February 08, 2018 by Ronn
As I was watching the coming attractions a couple weeks ago in a local, independently owned movie theater, the owner popped in the back after The Post and shouted out if people wanted him to get that film. A resounding "Yes!" went up. Next came Phantom Thread. "Daniel Day Lewis, what do you think?" he blared. A less forceful but still clear "yes" sounded out.
"Okay, thanks," he said and left.
Wouldn't it be great if publishers could give a similar shout to its captive audience after a coming attraction? "Would you attend an event on that?" "Would you pay for that webinar series?" Maybe we're moving towards something better.
In its current issue, The New Yorker features an article on HappyOrNot, a small Finnish startup that has come up with a "freestanding battery-powered terminal with four big push buttons—dark green and smiley, light green and less smiley, light red and sort of frowny, dark red and very frowny." These are placed at events and stores where people can push and register their happiness or discomfort with something.

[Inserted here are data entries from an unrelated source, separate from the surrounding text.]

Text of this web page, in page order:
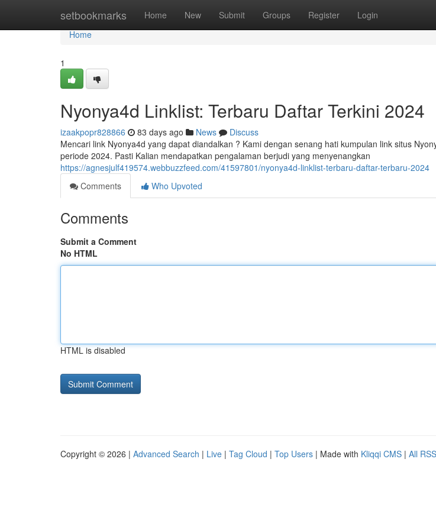
setbookmarks Home New Submit Groups Register Login
Home
Home
1
Nyonya4d Linklist: Terbaru Daftar Terkini 2024
izaakpopr828866 83 days ago News
Discuss
Mencari link Nyonya4d yang dapat diandalkan ? Kami dengan senang hati kumpulan link situs
periode 2024. Pasti Kalian mendapatkan pengalaman berjudi yang menyenangkan
https://agnesjulf419574.webbuzzfeed.com/41597801/nyonya4d-linklist-terbaru-daftar-terbaru-2024
Comments
Who Upvoted
Comments
Submit a Comment
No HTML
HTML is disabled
Copyright © 2026 | Advanced Search | Live | Tag Cloud | Top Users | Made with Kliqqi CMS | All
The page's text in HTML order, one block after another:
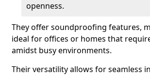
openness.
They offer soundproofing features,
ideal for offices or homes that
amidst busy environments.
Their versatility allows for seamless
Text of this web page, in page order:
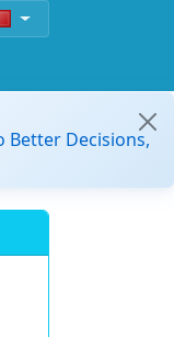
Better Decisions,
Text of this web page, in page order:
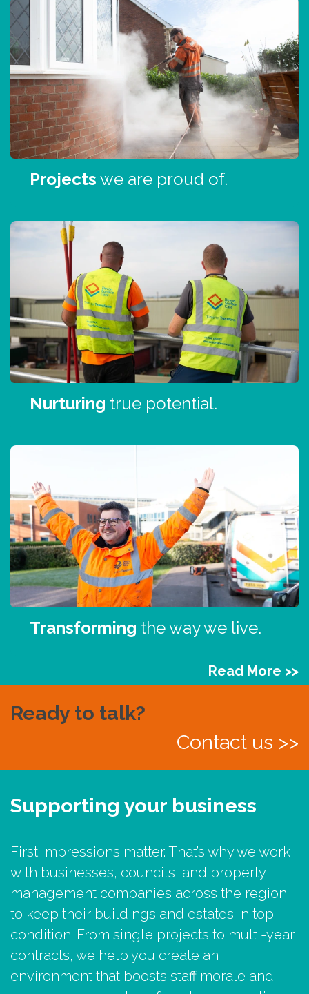
Projects we are proud of.
Nurturing true potential.
Transforming the way we live.
Read More >>
Ready to talk?
Contact us >>
Supporting your business
First impressions matter. That’s why we work
with businesses, councils, and property
management companies across the region
to keep their buildings and estates in top
condition. From single projects to multi-year
contracts, we help you create an
environment that boosts staff morale and
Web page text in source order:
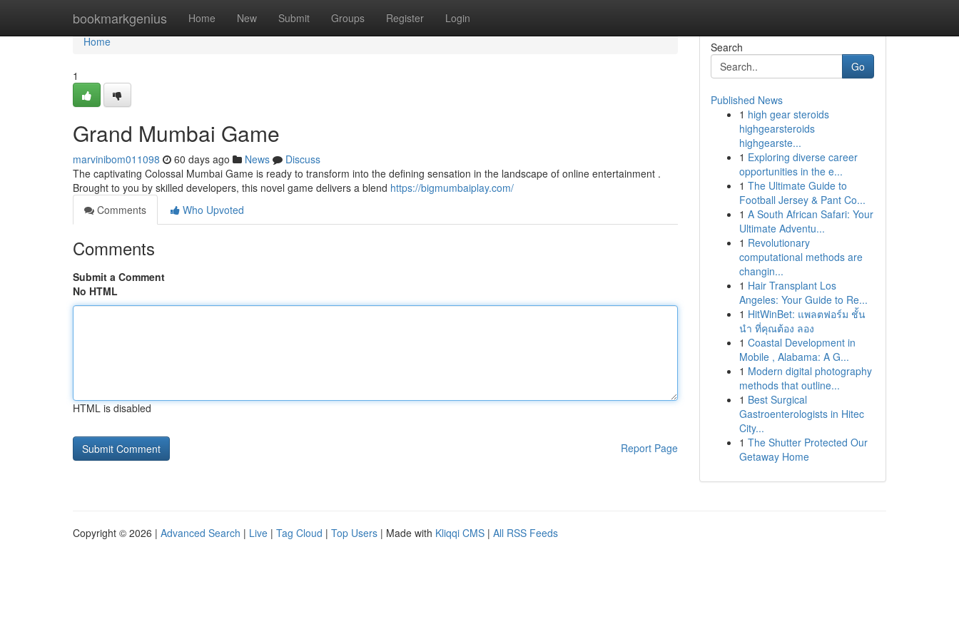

The simplicity appears to have made it successful, highlighting more complicated and ill-fated attempts. The author, David Owen, recalls recently going through the security area at Palm Beach International Airport. "I did see a single sign, with a message from the [TSA] which asked for feedback about TSA Precheck: 'Scan the code to tell us about your experience.' But the sign was pushed back against a wall, and no one who didn't understand how to scan a QR code would have known what to do. What's more, anyone who scanned the code, as I did, would end up with just a link to the TSA's general customer-service Web page..."
A thread on the SIPA Forum last week yielded ideas for getting feedback such as:
- Providing electronic Starbucks gift cards for survey answers;
- Attaching continuing education credits to survey completion;
- Sticking to your most popular topics;
- Advertising a "special offer" as a thank you (a $20 coupon that people could use on any product);
- Telling people that it will be a "quick" or "2-question" or "1-minute" survey;
- Offering participants a summarized copy of the results. This can often be quite valuable.

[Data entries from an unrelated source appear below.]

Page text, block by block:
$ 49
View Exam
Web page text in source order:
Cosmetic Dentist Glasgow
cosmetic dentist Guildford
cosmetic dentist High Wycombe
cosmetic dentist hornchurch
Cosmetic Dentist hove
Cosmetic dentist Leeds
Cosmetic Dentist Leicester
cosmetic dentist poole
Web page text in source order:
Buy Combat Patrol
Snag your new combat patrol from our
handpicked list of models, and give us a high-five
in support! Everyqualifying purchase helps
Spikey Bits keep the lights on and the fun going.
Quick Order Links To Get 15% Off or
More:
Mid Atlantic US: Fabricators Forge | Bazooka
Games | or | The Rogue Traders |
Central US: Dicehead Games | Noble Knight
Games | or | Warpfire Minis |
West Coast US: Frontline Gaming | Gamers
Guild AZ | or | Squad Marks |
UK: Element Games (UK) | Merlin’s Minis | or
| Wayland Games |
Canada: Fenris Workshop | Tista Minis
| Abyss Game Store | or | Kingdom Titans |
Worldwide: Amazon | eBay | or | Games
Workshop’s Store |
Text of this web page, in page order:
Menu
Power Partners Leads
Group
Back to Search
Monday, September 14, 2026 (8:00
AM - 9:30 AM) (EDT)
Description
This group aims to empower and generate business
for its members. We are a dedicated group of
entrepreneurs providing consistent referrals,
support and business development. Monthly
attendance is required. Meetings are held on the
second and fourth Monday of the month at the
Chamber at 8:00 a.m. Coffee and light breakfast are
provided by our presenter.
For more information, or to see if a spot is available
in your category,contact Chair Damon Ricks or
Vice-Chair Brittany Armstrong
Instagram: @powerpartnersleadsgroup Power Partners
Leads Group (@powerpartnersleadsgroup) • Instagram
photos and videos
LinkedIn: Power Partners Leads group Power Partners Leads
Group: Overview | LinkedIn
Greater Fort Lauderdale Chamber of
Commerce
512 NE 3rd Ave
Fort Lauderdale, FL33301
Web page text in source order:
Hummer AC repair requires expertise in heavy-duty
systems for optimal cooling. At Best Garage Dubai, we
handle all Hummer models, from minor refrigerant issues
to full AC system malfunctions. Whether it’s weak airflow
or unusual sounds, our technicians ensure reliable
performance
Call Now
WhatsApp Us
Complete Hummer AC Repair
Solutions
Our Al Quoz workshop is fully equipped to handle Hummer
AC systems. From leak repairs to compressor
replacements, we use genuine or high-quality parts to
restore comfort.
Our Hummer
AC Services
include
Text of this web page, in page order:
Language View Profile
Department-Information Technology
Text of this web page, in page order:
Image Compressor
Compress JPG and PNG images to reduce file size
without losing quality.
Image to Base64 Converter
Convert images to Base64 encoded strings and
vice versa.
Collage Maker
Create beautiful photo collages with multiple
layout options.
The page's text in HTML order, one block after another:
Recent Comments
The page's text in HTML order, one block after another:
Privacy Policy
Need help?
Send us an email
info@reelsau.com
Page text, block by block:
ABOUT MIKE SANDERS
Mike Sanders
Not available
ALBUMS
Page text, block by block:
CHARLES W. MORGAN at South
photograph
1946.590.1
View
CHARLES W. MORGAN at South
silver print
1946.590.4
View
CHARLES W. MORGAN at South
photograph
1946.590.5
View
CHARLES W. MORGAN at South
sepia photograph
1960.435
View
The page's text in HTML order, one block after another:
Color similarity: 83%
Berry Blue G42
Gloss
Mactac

"I think that time has become our most valuable commodity as we busily go about life," wrote Robin Coventry, director of business development & marketing for Fantini Research. "For me, most of the time a survey crosses my desk it gets deleted if it has more than three questions."
At least telling people how many questions there will be or how long it should take is probably a good idea. I've started some with a clear intention of finishing but then abandoned as that percent-completed meter on the bottom barely moves as I start clicking my answers. Offering at least a drawing for something makes sense. Here's one I got yesterday from a theater:
"Please take a minute to fill out our Audience Survey. Doing so will make you eligible to win two tickets to any remaining show(s) in Season 3!" That's a commodity that really doesn't cost the theater anything since they know they'll have some empty seats.

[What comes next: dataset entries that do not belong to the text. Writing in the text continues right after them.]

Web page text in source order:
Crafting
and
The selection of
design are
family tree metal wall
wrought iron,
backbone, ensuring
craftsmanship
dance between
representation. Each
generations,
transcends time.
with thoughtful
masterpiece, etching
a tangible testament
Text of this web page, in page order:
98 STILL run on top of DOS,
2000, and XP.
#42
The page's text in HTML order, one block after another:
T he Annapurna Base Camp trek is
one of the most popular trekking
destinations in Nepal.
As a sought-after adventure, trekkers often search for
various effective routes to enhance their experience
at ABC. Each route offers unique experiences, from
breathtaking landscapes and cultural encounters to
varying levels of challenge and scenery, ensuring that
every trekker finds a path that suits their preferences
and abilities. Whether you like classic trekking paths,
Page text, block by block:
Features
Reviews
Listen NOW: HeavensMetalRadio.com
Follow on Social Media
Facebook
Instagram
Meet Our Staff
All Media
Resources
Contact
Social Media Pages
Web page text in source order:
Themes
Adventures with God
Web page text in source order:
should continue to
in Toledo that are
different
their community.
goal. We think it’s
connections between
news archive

HappyOrNot's success—in just eight years, its terminals have already been installed in more than a hundred countries and have registered more than six hundred million responses—probably has just as much to do with gamification than any secret sauce. We like pushing buttons. That's not to knock its success; it was clever to apply a growing engagement tool to a necessity that does not get enough engagement.
Think about having these buttons as people exit a session. You wouldn't get details, of course, but you would get an overall sense of whether people liked it or not.
"...filling out surveys isn't something you can always do, so it came to my mind that maybe there could be an easier way to give feedback, and to send the data directly to people who are interested in the results," said Heikki Väänänen, the company CEO.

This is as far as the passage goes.